> Work item
What lines below mention the word "cell"? Copy each one.
Segment Start: Supplied records
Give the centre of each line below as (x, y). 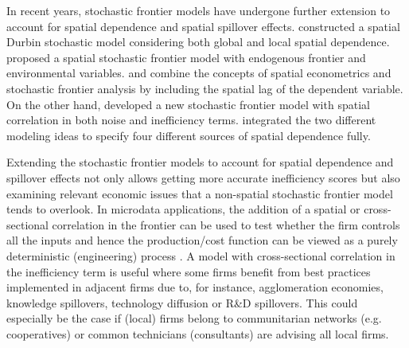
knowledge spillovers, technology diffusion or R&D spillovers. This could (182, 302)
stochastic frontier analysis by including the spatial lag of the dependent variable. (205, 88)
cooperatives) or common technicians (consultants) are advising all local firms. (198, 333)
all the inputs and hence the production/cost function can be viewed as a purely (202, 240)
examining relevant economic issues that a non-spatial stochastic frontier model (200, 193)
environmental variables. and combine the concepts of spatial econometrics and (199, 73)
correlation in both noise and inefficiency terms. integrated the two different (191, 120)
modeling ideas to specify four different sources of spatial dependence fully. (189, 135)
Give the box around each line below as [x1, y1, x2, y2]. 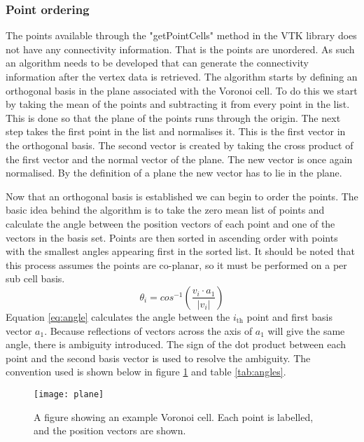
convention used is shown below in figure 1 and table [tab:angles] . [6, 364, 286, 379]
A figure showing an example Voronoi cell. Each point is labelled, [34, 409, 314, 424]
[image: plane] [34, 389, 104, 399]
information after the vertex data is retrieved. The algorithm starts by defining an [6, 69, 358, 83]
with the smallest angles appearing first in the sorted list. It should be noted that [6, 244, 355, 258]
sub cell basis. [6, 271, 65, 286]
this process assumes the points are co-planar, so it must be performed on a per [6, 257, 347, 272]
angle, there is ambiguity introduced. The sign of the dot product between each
Segment End: Supplied records
> Solution for this exercise
A figure showing an example Voronoi cell. Each point is labelled, [34, 409, 314, 424]
sub cell basis. [6, 271, 65, 286]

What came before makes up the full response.